Efficient Incremental SLAM via Information-Guided and Selective Optimization
Reza Arablouei
TL;DR
This paper addresses the challenge of achieving batch-level SLAM accuracy in a real-time incremental back-end. It introduces information-guided gating (IGG) to decide when to perform global optimization and selective partial optimization (SPO) to restrict GN iterations to the most affected variables, while preserving all measurements for global consistency. Theoretical analysis shows convergence to the same stationary point as full Gauss-Newton with the same local rates, and experiments demonstrate batch-level accuracy with substantial computation reductions, especially on large graphs. The approach enables scalable, real-time SLAM in data-rich environments and integrates smoothly with existing graph-based back-ends and libraries.
Abstract
We present an efficient incremental SLAM back-end that achieves the accuracy of full batch optimization while substantially reducing computational cost. The proposed approach combines two complementary ideas: information-guided gating (IGG) and selective partial optimization (SPO). IGG employs an information-theoretic criterion based on the log-determinant of the information matrix to quantify the contribution of new measurements, triggering global optimization only when a significant information gain is observed. This avoids unnecessary relinearization and factorization when incoming data provide little additional information. SPO executes multi-iteration Gauss-Newton (GN) updates but restricts each iteration to the subset of variables most affected by the new measurements, dynamically refining this active set until convergence. Together, these mechanisms retain all measurements to preserve global consistency while focusing computation on parts of the graph where it yields the greatest benefit.

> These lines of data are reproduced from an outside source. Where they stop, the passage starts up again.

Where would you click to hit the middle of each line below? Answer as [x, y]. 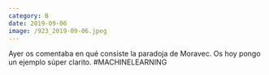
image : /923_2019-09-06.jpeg [58, 31]
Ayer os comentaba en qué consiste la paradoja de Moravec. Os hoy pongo [135, 54]
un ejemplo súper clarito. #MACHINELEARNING [88, 62]
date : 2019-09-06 [38, 23]
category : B [28, 16]
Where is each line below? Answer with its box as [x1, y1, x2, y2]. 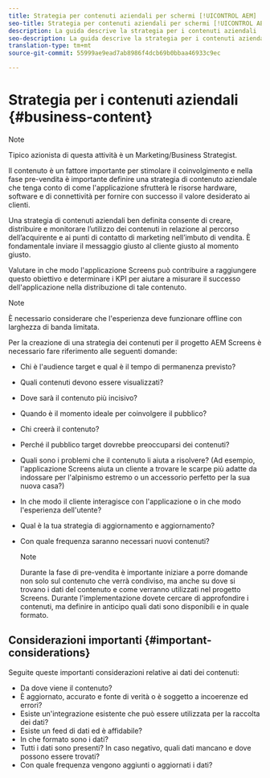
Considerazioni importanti [8, 633, 142, 648]
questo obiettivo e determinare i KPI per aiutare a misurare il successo [8, 274, 241, 283]
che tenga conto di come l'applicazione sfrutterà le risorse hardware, [8, 183, 237, 192]
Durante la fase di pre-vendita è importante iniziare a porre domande [19, 567, 248, 577]
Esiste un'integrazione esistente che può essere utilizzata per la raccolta [19, 709, 260, 718]
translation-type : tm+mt [8, 42, 92, 50]
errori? [19, 700, 43, 710]
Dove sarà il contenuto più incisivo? [19, 393, 138, 402]
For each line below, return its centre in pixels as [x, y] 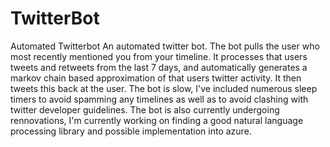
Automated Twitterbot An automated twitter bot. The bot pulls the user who [165, 46]
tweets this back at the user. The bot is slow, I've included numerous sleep [164, 88]
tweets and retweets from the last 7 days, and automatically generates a [159, 67]
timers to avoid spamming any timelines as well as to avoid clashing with [159, 99]
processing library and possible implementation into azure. [131, 131]
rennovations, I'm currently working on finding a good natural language [157, 120]
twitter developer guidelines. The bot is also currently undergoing [145, 109]
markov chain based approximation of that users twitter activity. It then [156, 78]
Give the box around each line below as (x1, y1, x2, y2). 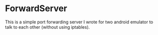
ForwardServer (5, 3, 68, 14)
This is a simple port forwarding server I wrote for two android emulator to (5, 19, 154, 25)
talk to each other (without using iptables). (5, 24, 90, 30)
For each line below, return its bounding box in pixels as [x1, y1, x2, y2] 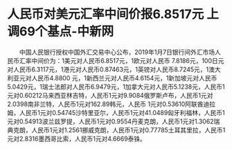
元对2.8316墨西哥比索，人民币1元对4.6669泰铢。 [7, 134, 147, 143]
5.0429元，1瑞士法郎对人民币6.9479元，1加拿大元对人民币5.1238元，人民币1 [7, 82, 225, 91]
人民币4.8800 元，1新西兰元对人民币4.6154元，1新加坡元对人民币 [30, 73, 217, 82]
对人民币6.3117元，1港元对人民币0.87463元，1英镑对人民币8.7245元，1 [7, 65, 209, 73]
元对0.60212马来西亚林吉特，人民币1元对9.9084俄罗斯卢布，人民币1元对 [7, 91, 213, 99]
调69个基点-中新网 [7, 24, 114, 40]
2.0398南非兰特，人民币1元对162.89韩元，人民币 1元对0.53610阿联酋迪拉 [7, 100, 216, 108]
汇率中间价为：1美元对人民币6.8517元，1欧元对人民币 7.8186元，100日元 [19, 56, 224, 64]
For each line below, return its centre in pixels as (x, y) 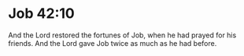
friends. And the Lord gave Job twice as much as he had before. (113, 43)
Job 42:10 (41, 14)
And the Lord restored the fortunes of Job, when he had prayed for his (122, 35)
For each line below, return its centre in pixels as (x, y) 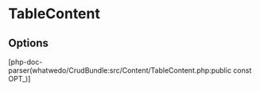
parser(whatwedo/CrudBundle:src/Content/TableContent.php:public (120, 70)
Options (29, 43)
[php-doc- (25, 62)
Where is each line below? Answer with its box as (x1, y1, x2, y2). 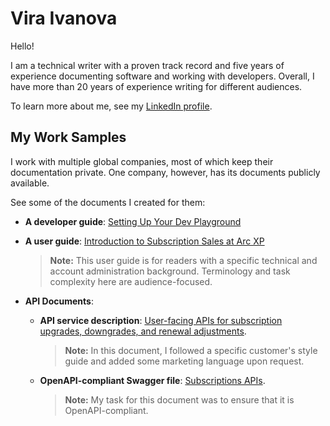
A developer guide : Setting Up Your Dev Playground (24, 215, 242, 227)
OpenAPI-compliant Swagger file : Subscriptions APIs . (39, 374, 266, 386)
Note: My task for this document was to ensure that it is (64, 393, 295, 406)
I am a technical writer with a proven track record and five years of (10, 59, 285, 71)
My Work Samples (10, 129, 127, 146)
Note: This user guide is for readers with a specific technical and (49, 254, 318, 266)
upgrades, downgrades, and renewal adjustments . (39, 325, 247, 337)
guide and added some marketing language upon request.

We provide theoretical analysis showing that the proposed approach maintains the convergence guarantees of full GN. Extensive experiments on benchmark SLAM datasets show that our approach consistently matches the estimation accuracy of batch solvers, while achieving significant computational savings compared to conventional incremental approaches. The results indicate that the proposed approach offers a principled balance between accuracy and efficiency, making it a robust and scalable solution for real-time operation in dynamic data-rich environments.